■ **Your assignment**: Work through the material beneath and count the lines that include "account"; the answer is that number alone.

/---

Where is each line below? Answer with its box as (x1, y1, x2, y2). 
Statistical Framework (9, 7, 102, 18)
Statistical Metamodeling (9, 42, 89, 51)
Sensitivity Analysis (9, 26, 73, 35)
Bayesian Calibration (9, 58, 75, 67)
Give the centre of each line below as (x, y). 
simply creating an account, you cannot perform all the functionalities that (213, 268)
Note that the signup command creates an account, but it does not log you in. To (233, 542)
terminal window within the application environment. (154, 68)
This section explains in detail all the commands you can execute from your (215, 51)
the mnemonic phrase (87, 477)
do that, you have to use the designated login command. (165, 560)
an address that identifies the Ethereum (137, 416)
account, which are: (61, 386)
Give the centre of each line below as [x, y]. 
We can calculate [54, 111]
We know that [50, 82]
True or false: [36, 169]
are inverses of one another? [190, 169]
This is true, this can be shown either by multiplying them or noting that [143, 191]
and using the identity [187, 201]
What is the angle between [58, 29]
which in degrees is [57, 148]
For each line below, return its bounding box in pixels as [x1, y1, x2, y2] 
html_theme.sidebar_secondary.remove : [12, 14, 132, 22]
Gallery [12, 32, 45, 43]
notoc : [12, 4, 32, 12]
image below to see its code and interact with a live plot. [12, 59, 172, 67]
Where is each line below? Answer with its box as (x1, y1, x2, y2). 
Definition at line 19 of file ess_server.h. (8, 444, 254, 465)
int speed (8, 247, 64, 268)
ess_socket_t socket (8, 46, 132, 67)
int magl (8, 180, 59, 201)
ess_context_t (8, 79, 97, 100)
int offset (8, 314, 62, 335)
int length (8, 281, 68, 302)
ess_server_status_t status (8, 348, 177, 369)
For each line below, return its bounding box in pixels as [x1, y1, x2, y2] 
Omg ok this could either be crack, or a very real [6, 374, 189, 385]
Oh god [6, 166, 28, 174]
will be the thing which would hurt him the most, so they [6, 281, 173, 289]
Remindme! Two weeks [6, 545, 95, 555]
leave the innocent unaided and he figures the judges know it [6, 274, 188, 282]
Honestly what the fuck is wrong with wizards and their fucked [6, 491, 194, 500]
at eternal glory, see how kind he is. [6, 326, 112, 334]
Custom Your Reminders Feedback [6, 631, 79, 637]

\---

■ **Problem solution**: 3